This simulation topology is very simple. We have a file sender, which will transfer a file of 1 MB size to a receiver. In the simulation set up you will see a configurator module. The configurator module automatically allocates IPv4 addresses, and sets up the routing tables in the nodes. If your research is not in the area of routing protocols, configurator module saves you a lot of time. Here is the simulation topology for our file sender/receiver:

file-sender-receiver.png
Figure 1: File sender/receiver network topology.
In this simulation we will have two active applications in the sender and receiver: TCPApp (which sends and receives a "file" over the link), and a PingApp (which generates ICMP echo requests and replies). To simulate this network, you only need three files: The NED file is pretty short, and I think self explanatory. The omnetpp.ini file contains plenty of configuration parameters for the TCP and Ping Applications. The "dummy" executable file is interesting: It only contains a single line: $HOME/oppsim/INET/bin/INET $*. That's really it. OMNeT++ magically runs our little TCP/IP network when we execute this (note that you need to adjust the directory pointers in the files if you do not use my directory organization).

So far so good. Let's run the network, and see some results: ./file-sender-receiver. Note the absence of the make process! No need to compile any C++ code since the INET Framework code is already compiled, and we use dynamic loading method.

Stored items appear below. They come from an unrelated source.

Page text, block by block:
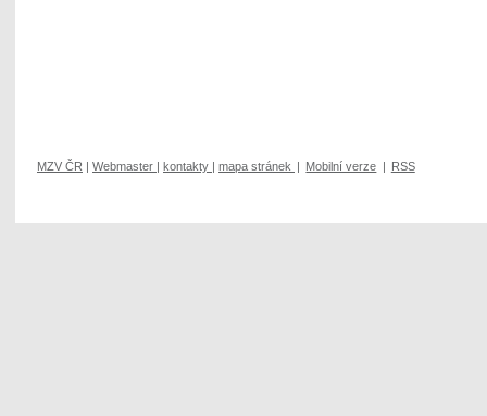
MZV ČR | Webmaster | kontakty | mapa stránek | Mobilní verze | RSS
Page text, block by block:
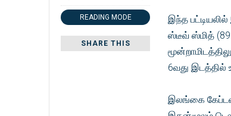
READING MODE
SHARE THIS
இந்த
ஸ்டீவ் ஸ்மித்
6வது
இலங்கை கேப்டன்
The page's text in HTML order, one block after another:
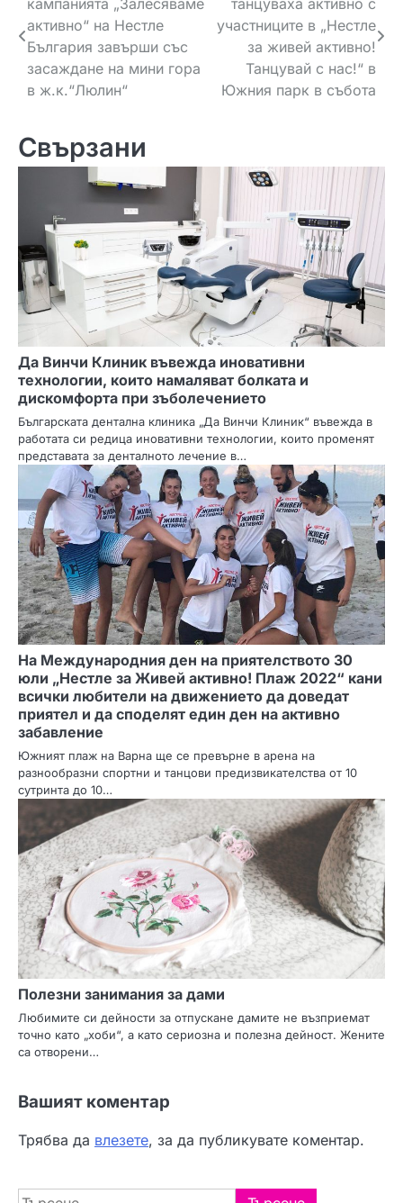
а
в
и
а
я
кампанията „Залесяваме
активно“ на Нестле
България завърши със
засаждане на мини гора
в ж.к.“Люлин“
танцуваха активно с
участниците в „Нестле
за живей активно!
Танцувай с нас!“ в
Южния парк в събота
Свързани
Да Винчи Клиник въвежда иновативни
технологии, които намаляват болката и
дискомфорта при зъболечението
Българската дентална клиника „Да Винчи Клиник“ въвежда в
работата си редица иновативни технологии, които променят
представата за денталното лечение в…
На Международния ден на приятелството 30
юли „Нестле за Живей активно! Плаж 2022“ кани
всички любители на движението да доведат
приятел и да споделят един ден на активно
забавление
Южният плаж на Варна ще се превърне в арена на
разнообразни спортни и танцови предизвикателства от 10
сутринта до 10…
Полезни занимания за дами
Любимите си дейности за отпускане дамите не възприемат
точно като „хоби“, а като сериозна и полезна дейност. Жените
са отворени…
Вашият коментар
Трябва да влезете, за да публикувате коментар.
Търсене

file-sender-receiver-sim.png
Figure 2: File sender-receiver simulation.
As the omnetpp.ini file dictates, simulation will run for 8 simulated seconds, and will record statistics into the omnetpp.vec file. We can use the plove program to examine the statistics: plove omnetpp.vec. There are quite a few number of data sets available. Let's plot the sequence numbers of the segments sent by the file sender:
send-seq-no-plot.png
Figure 3: Combined graph of the sequence numbers of the segments recorded when they leave the TCP layer of the file sender and arrive at the file receiver, ACKs sent by the receiver, and instants when the router's output queue drops a packet (X-Axis is time in seconds).
The graph shows the sequence number of the packets (as seen by the receiver). We can easily identify the slow-start phase, and then packet losses and recovery. We deliberately set the buffer capacity of the router to a very small number to observe packet losses. The graphing tool allows you to zoom in any section of the plot to have more detailed views. Check out the other plots, and let me know if anything is not right.

That concludes our first TCP/IP simulation model exercise. In the next tutorial we will experiment with packet losses and TCP over a slightly more complicated network scenario.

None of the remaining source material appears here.